Gene expression analysis indicated that the accelerated glucose consumption strengthened the PPP pathway in the evolved strain. The key gene responsible for NAD(P)H regeneration in this process, glucose-6-phosphate dehydrogenase gene (CGS9114_RS06460), as well as glyceraldehyde-3-phosphate dehydrogenase gene (CGS9114_RS09335) in glycolysis were both obviously upregulated by more than 2-fold, and therefore, it could supply sufficient cofactors needed for the reduction conversion of furan aldehyde and phenolic aldehyde inhibitors (Gorsich et al. 2006; Liu 2011; Nguyen et al. 2014; Wang et al. 2017). Other than the NAD(P)H regeneration, the CGS9114_RS02660, being directly regulated by McbR and encoding homoserine O-acetyltransferase in the methionine biosynthesis, was upregulated by 5.48-fold in the evolved strain (data not shown), indicating that the mutant regulator McbR probably promotes the S-adenosylmethionine biosynthesis and further improves the inhibitor tolerance individually or synergistically with the accelerated NAD(P)H production (Miller et al. 2009).

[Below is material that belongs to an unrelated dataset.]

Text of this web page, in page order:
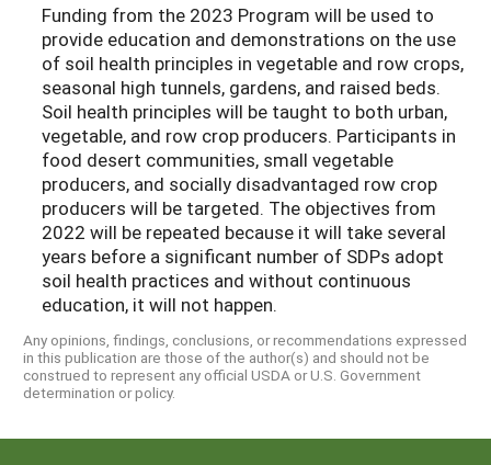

Another mutated gene CGS9114_RS08730 (Table 2) which probably protect the cell against environmental stress might also play important roles in inhibitor tolerance improvement in the evolved strain, as the stress tolerance of strain is always the results of multi-gene regulation.

In conclusion, a robust industrial strain C. glutamicum for glutamic acid production was successfully developed by adaptive evolution approach with high tolerance to different inhibitors from pretreated lignocellulosic feedstocks. Genome re-sequencing and transcriptional analysis were performed to determine the underlying genetic changes responsible for the improvement inhibitor tolerance and fermentation performance in the evolved strain. Further works such as overexpression or co-overexpression of different mutant relevant genes, as well as directly introducing the mutations in the original strain or reverting to the wild-type allele in the evolved strain, should be performed to fully understand the mechanisms involved in the phenotypes alteration. However, the mutated genes identified in the present study can be considered as the candidate genes for robust strains modification in the future. The present study also provided a practical method for improving fermentability of microorganisms used in industrial lignocellulose biorefinery.